Anyway, it followed that a "real Irishman" was someone who lived on the land, was in Fianna Fail and who was a Catholic. "But none of this works any more, nor has it for some time," said Fintan. If traditional Irish identity is dead, we would like to know what happened it. Was it murdered in its sleep? Did it die of that faux-naif ailment, natural causes? Are we no longer the indomitable Irishry? Does it mean we have no identity at all any more? Are we mere wraiths?
It is all rather worrying. It may be a slight consolation that, as a professor suggested at the same conference, stereotypes such as Paddy the Drunk or Paddy the Urban Terrorist have been dumped in favour of Paddy the Icon of Cool. But however our identity appears to outsiders, it appears that we no longer know who we are in ourselves. It looks as if each (and every) one of us must now take on the self-appointed task of Stephen Dedalus, which that lazy egotist never finished, and forge in the smithy of our souls the uncreated conscience of our race. As if we hadn't enough to do, with Christmas on top of us and the millennium nonsense as well.

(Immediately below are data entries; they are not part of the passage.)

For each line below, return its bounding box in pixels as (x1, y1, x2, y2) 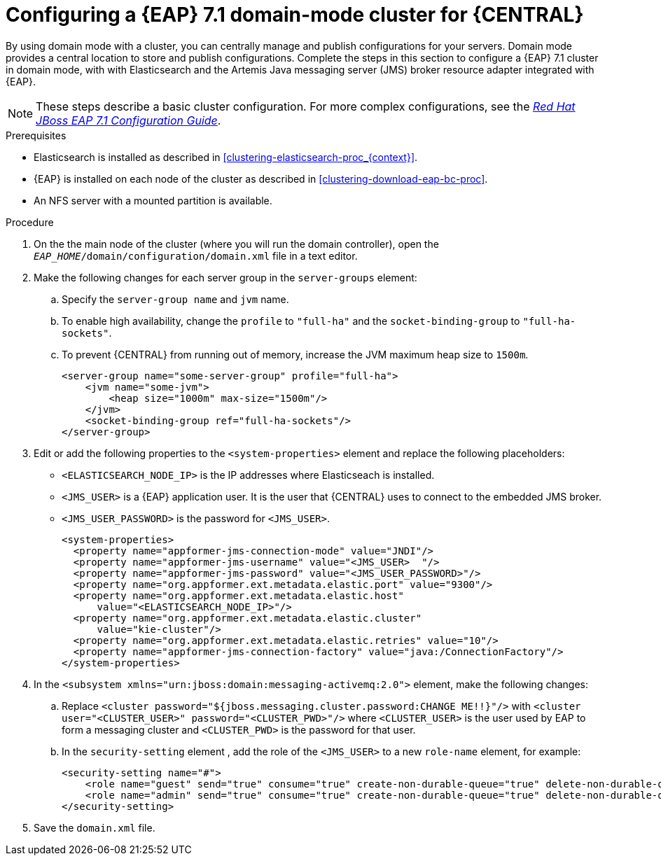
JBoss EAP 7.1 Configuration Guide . (36, 113, 221, 127)
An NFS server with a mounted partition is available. (34, 194, 272, 206)
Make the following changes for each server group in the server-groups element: (34, 271, 417, 283)
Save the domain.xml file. (34, 821, 155, 834)
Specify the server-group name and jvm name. (62, 293, 289, 305)
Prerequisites (6, 129, 67, 141)
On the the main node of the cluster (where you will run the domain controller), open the (34, 237, 439, 250)
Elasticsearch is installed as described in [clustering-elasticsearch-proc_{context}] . (34, 150, 418, 163)
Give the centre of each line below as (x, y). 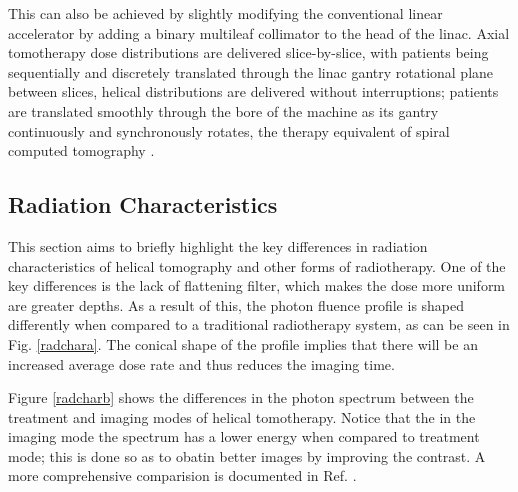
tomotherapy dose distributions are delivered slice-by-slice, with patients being (248, 52)
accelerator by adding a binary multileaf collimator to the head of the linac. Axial (259, 32)
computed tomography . (81, 150)
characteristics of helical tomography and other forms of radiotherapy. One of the (257, 265)
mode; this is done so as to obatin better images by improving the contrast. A (247, 455)
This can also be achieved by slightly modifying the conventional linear (225, 13)
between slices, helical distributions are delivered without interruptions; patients (253, 91)
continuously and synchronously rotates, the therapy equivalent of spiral (229, 130)
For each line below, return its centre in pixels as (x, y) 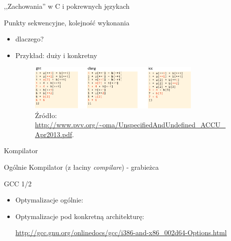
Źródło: (46, 115)
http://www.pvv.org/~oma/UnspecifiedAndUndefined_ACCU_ (130, 125)
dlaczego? (29, 39)
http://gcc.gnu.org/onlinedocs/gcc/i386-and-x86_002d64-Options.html (121, 232)
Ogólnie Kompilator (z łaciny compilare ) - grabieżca (81, 167)
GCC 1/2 (18, 183)
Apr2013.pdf (53, 134)
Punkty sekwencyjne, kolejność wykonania (67, 22)
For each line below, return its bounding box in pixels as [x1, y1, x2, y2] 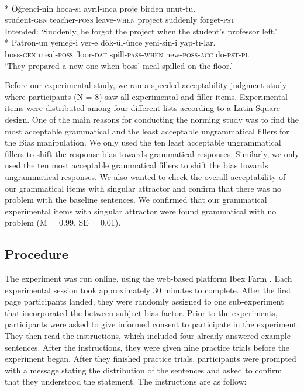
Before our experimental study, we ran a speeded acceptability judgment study [5, 79, 287, 91]
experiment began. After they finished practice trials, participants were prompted [5, 352, 296, 365]
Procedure [5, 245, 68, 263]
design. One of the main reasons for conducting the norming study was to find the [5, 113, 299, 125]
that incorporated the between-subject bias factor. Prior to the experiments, [5, 306, 278, 319]
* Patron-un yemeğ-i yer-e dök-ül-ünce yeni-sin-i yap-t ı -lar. [5, 36, 216, 49]
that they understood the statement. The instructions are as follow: [5, 375, 247, 387]
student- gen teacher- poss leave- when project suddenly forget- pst [5, 13, 235, 26]
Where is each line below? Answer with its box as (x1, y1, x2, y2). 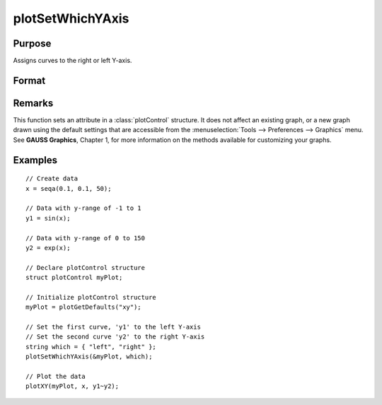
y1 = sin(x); (25, 214, 71, 222)
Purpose (13, 37, 52, 49)
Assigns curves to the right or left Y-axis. (13, 57, 132, 65)
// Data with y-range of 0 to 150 (25, 234, 145, 242)
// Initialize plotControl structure (25, 293, 157, 301)
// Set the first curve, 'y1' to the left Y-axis (25, 323, 202, 331)
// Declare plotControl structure (25, 264, 145, 271)
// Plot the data (25, 372, 86, 380)
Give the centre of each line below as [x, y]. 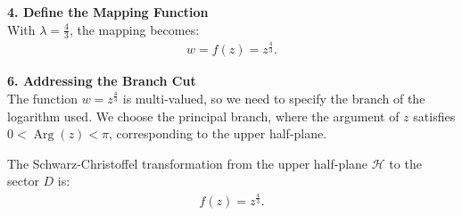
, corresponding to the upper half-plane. [218, 133]
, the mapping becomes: [134, 29]
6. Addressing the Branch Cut [102, 81]
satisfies [434, 116]
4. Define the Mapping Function [108, 12]
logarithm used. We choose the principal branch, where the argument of [203, 116]
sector [23, 181]
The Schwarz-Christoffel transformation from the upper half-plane [188, 163]
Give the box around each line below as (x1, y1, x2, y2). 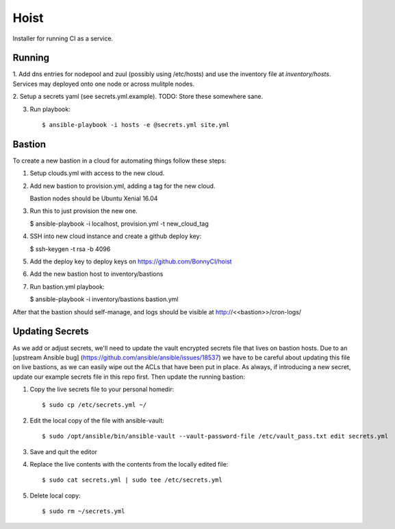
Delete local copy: (29, 491, 81, 499)
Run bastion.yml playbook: (29, 282, 105, 291)
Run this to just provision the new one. (29, 207, 138, 215)
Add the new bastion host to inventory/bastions (29, 270, 164, 278)
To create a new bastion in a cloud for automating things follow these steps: (12, 156, 227, 165)
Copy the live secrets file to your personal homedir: (29, 385, 175, 394)
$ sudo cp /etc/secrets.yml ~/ (42, 401, 147, 409)
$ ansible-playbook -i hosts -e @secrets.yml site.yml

Meanwhile, the Irish Commission for Justice and Peace has urged, quite reasonably, that a national immigration service be set up. One of its functions would be to "explain Ireland to its immigrants and immigrants to the Irish".
This is all very well but our current ongoing identity crisis means that the more urgent necessity is to explain Ireland to the Irish. If we don't know who we are, how are we to explain ourselves to others?
Instead of addressing this dire need, we are running off in all directions to "sell" our country worldwide, whereas in fact, we do not even know what goods are in stock, psychologically and culturally, in the national shop. It is a curious way to do business. Just the other day our President, Mrs McAleese, trotted off on an official jaunt to Scotland, and this perfectly ordinary journey to a neighbouring country was played up in the media as if she were on a dangerous mission to forge new links with some exotic troubled Xanadu.
It's only Scotland, for God's sake. And despite difficulties with devolution, the place is not all that unstable. The insulting implication in the media was that we know nothing about our near neighbour. An editorial in this paper actually said that Scotland is "relatively unknown to most Irish citizens".
What rot. Just about every Irish person knows that Glasgow is a great town for drinking and fighting, that Edinburgh has a castle and that Aberdeen is home to the famous cow, the Angus. That is surely enough to be going on with. It's common knowledge also that the Scots play a decent game of rugby and to their further credit, drink almost as much as we do. The more cultured among us are further aware that Scotland is famous for Highlands, bagpipes, Hogmanay, stinginess, kilts, Sean Connery, oats, Bonnie Prince Charles, Scotch eggs, William Wallace and haggis. So much for Scotland being "relatively unknown" to us.
It would have served this proud nation better had Mrs McAleese gone to Scotland with a list of questions in her hand just to see how much the Scots know about the Irish. Indeed, she could just have faxed the list and saved us all money - and the Scots too. Any answers received should be of considerable use in constructing our new Irish identity.